Entries taken from a collection:
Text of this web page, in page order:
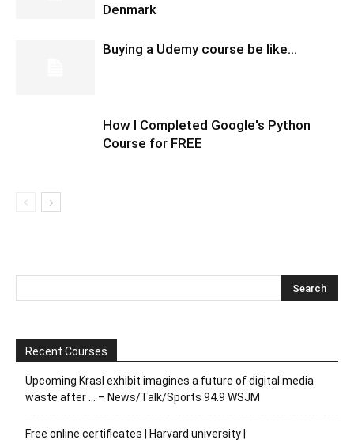
Denmark
Buying a Udemy course be like…
How I Completed Google's Python
Course for FREE
Recent Courses
Upcoming Krasl exhibit imagines a future of digital media
waste after … – News/Talk/Sports 94.9 WSJM
Free online certificates | Harvard university |
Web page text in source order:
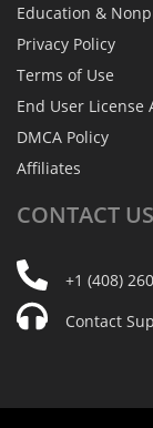
Education &
Privacy Policy
Terms of Use
End User License
DMCA Policy
Affiliates
CONTACT US
+1 (408)
Contact
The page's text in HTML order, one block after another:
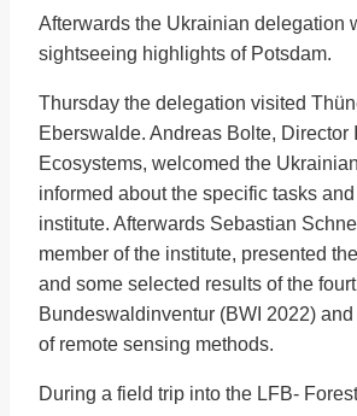
Afterwards the Ukrainian delegation
sightseeing highlights of Potsdam.
Thursday the delegation visited
Eberswalde. Andreas Bolte, Director
Ecosystems, welcomed the
informed about the specific tasks
institute. Afterwards Sebastian
member of the institute, presented
and some selected results of the
Bundeswaldinventur (BWI 2022)
of remote sensing methods.
During a field trip into the LFB-
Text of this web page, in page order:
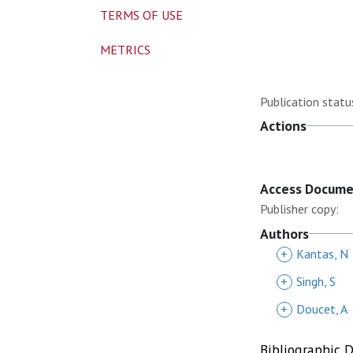
Publication
Actions
Access
Publisher copy:
Authors
+ Kantas, N
+ Singh, S
+
Doucet, A
TERMS OF USE
METRICS
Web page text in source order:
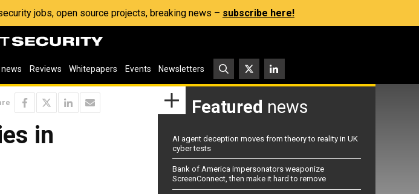
jobs, open source projects, breaking news – subscribe here!
news Reviews Whitepapers Events Newsletters
in
Featured news
AI agent deception moves from theory to reality in UK
cyber tests
Bank of America impersonators weaponize
ScreenConnect, then make it hard to remove
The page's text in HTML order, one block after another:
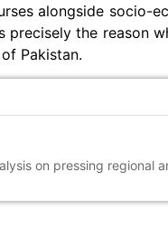
alongside socio-
the reason
Pakistan.
on pressing regional
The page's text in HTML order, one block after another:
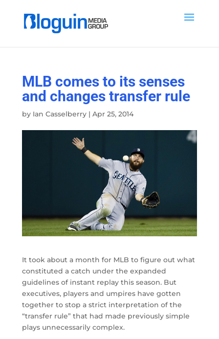
MLB comes to its senses
and changes transfer rule
by Ian Casselberry| Apr 25, 2014
It took about a month for MLB to figure out what
constituted a catch under the expanded
guidelines of instant replay this season. But
executives, players and umpires have gotten
together to stop a strict interpretation of the
“transfer rule” that had made previously simple
plays unnecessarily complex.
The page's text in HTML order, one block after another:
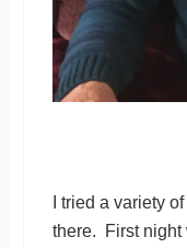
I tried a variety
there. First night
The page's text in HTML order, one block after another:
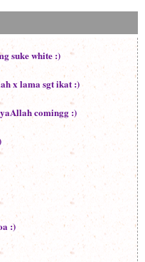
suke white :)
x lama sgt ikat :)
comingg :)
:)
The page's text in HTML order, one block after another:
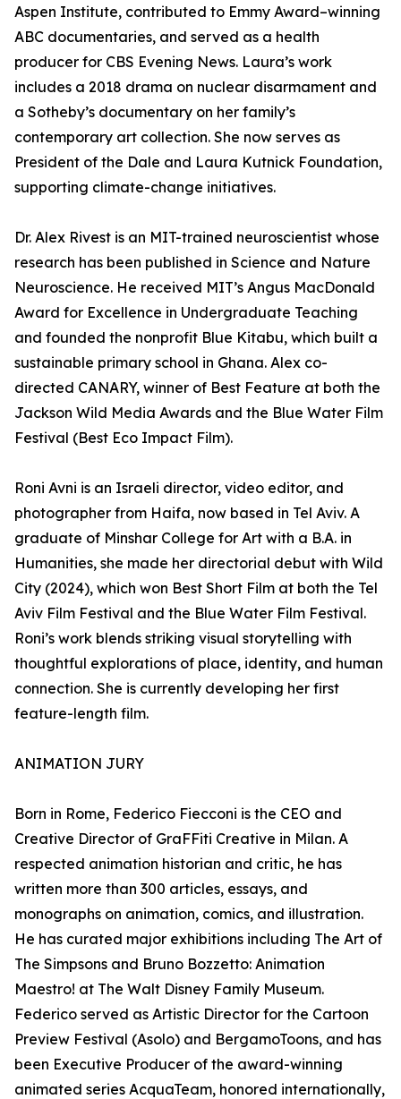
Aspen Institute, contributed to Emmy Award–winning
ABC documentaries, and served as a health
producer for CBS Evening News. Laura’s work
includes a 2018 drama on nuclear disarmament and
a Sotheby’s documentary on her family’s
contemporary art collection. She now serves as
President of the Dale and Laura Kutnick Foundation,
supporting climate-change initiatives.
Dr. Alex Rivest is an MIT-trained neuroscientist whose
research has been published in Science and Nature
Neuroscience. He received MIT’s Angus MacDonald
Award for Excellence in Undergraduate Teaching
and founded the nonprofit Blue Kitabu, which built a
sustainable primary school in Ghana. Alex co-
directed CANARY, winner of Best Feature at both the
Jackson Wild Media Awards and the Blue Water Film
Festival (Best Eco Impact Film).
Roni Avni is an Israeli director, video editor, and
photographer from Haifa, now based in Tel Aviv. A
graduate of Minshar College for Art with a B.A. in
Humanities, she made her directorial debut with Wild
City (2024), which won Best Short Film at both the Tel
Aviv Film Festival and the Blue Water Film Festival.
Roni’s work blends striking visual storytelling with
thoughtful explorations of place, identity, and human
connection. She is currently developing her first
feature-length film.
ANIMATION JURY
Born in Rome, Federico Fiecconi is the CEO and
Creative Director of GraFFiti Creative in Milan. A
respected animation historian and critic, he has
written more than 300 articles, essays, and
monographs on animation, comics, and illustration.
He has curated major exhibitions including The Art of
The Simpsons and Bruno Bozzetto: Animation
Maestro! at The Walt Disney Family Museum.
Federico served as Artistic Director for the Cartoon
Preview Festival (Asolo) and BergamoToons, and has
been Executive Producer of the award-winning
animated series AcquaTeam, honored internationally,
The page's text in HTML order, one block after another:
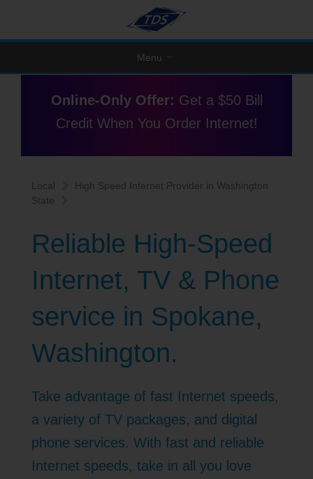
Menu
Online-Only Offer: Get a $50 Bill
Credit When You Order Internet!
Local
High Speed Internet Provider in Washington
State
Reliable High-Speed
Internet, TV & Phone
service in Spokane,
Washington.
Take advantage of fast Internet speeds,
a variety of TV packages, and digital
phone services. With fast and reliable
Internet speeds, take in all you love
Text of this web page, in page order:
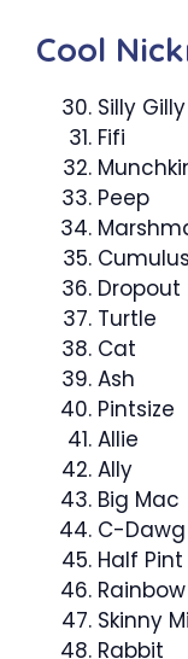
Cool
Silly Gilly
Fifi
Peep
Cumulus
Dropout
Turtle
Cat
Ash
Pintsize
Allie
Ally
Big Mac
C-Dawg
Half Pint
Rainbow
Skinny
Rabbit
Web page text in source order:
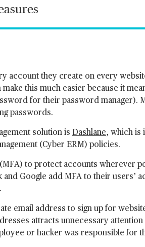
account they create on every
this much easier because it
for their password manager).
passwords.
solution is Dashlane, which is
(Cyber ERM) policies.
to protect accounts wherever
and Google add MFA to their users’
email address to sign up for
attracts unnecessary
or hacker was responsible for
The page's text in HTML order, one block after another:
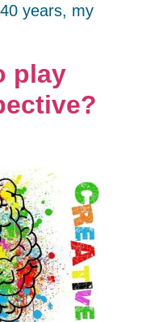
years, my
play
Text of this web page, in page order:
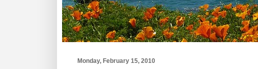
Monday, February 15, 2010

# AIM OF THE TASK
Give the data again word for word, without pictures.

# SOLUTION TO THIS EXERCISE
Text of this web page, in page order:
Denmark
Buying a Udemy course be like…
How I Completed Google's Python
Course for FREE
Recent Courses
Upcoming Krasl exhibit imagines a future of digital media
waste after … – News/Talk/Sports 94.9 WSJM
Free online certificates | Harvard university |
Web page text in source order:
Education &
Privacy Policy
Terms of Use
End User License
DMCA Policy
Affiliates
CONTACT US
+1 (408)
Contact
The page's text in HTML order, one block after another:
Afterwards the Ukrainian delegation
sightseeing highlights of Potsdam.
Thursday the delegation visited
Eberswalde. Andreas Bolte, Director
Ecosystems, welcomed the
informed about the specific tasks
institute. Afterwards Sebastian
member of the institute, presented
and some selected results of the
Bundeswaldinventur (BWI 2022)
of remote sensing methods.
During a field trip into the LFB-
Text of this web page, in page order:
Publication
Actions
Access
Publisher copy:
Authors
+ Kantas, N
+ Singh, S
+
Doucet, A
TERMS OF USE
METRICS
Web page text in source order:
jobs, open source projects, breaking news – subscribe here!
news Reviews Whitepapers Events Newsletters
in
Featured news
AI agent deception moves from theory to reality in UK
cyber tests
Bank of America impersonators weaponize
ScreenConnect, then make it hard to remove
The page's text in HTML order, one block after another:
alongside socio-
the reason
Pakistan.
on pressing regional
The page's text in HTML order, one block after another:
MLB comes to its senses
and changes transfer rule
by Ian Casselberry| Apr 25, 2014
It took about a month for MLB to figure out what
constituted a catch under the expanded
guidelines of instant replay this season. But
executives, players and umpires have gotten
together to stop a strict interpretation of the
“transfer rule” that had made previously simple
plays unnecessarily complex.
The page's text in HTML order, one block after another:
I tried a variety
there. First night
The page's text in HTML order, one block after another:
suke white :)
x lama sgt ikat :)
comingg :)
:)
The page's text in HTML order, one block after another:
Aspen Institute, contributed to Emmy Award–winning
ABC documentaries, and served as a health
producer for CBS Evening News. Laura’s work
includes a 2018 drama on nuclear disarmament and
a Sotheby’s documentary on her family’s
contemporary art collection. She now serves as
President of the Dale and Laura Kutnick Foundation,
supporting climate-change initiatives.
Dr. Alex Rivest is an MIT-trained neuroscientist whose
research has been published in Science and Nature
Neuroscience. He received MIT’s Angus MacDonald
Award for Excellence in Undergraduate Teaching
and founded the nonprofit Blue Kitabu, which built a
sustainable primary school in Ghana. Alex co-
directed CANARY, winner of Best Feature at both the
Jackson Wild Media Awards and the Blue Water Film
Festival (Best Eco Impact Film).
Roni Avni is an Israeli director, video editor, and
photographer from Haifa, now based in Tel Aviv. A
graduate of Minshar College for Art with a B.A. in
Humanities, she made her directorial debut with Wild
City (2024), which won Best Short Film at both the Tel
Aviv Film Festival and the Blue Water Film Festival.
Roni’s work blends striking visual storytelling with
thoughtful explorations of place, identity, and human
connection. She is currently developing her first
feature-length film.
ANIMATION JURY
Born in Rome, Federico Fiecconi is the CEO and
Creative Director of GraFFiti Creative in Milan. A
respected animation historian and critic, he has
written more than 300 articles, essays, and
monographs on animation, comics, and illustration.
He has curated major exhibitions including The Art of
The Simpsons and Bruno Bozzetto: Animation
Maestro! at The Walt Disney Family Museum.
Federico served as Artistic Director for the Cartoon
Preview Festival (Asolo) and BergamoToons, and has
been Executive Producer of the award-winning
animated series AcquaTeam, honored internationally,
The page's text in HTML order, one block after another:
Menu
Online-Only Offer: Get a $50 Bill
Credit When You Order Internet!
Local
High Speed Internet Provider in Washington
State
Reliable High-Speed
Internet, TV & Phone
service in Spokane,
Washington.
Take advantage of fast Internet speeds,
a variety of TV packages, and digital
phone services. With fast and reliable
Internet speeds, take in all you love
Text of this web page, in page order:
Cool
Silly Gilly
Fifi
Peep
Cumulus
Dropout
Turtle
Cat
Ash
Pintsize
Allie
Ally
Big Mac
C-Dawg
Half Pint
Rainbow
Skinny
Rabbit
Web page text in source order:
account they create on every
this much easier because it
for their password manager).
passwords.
solution is Dashlane, which is
(Cyber ERM) policies.
to protect accounts wherever
and Google add MFA to their users’
email address to sign up for
attracts unnecessary
or hacker was responsible for
The page's text in HTML order, one block after another:
years, my
play
Text of this web page, in page order:
Monday, February 15, 2010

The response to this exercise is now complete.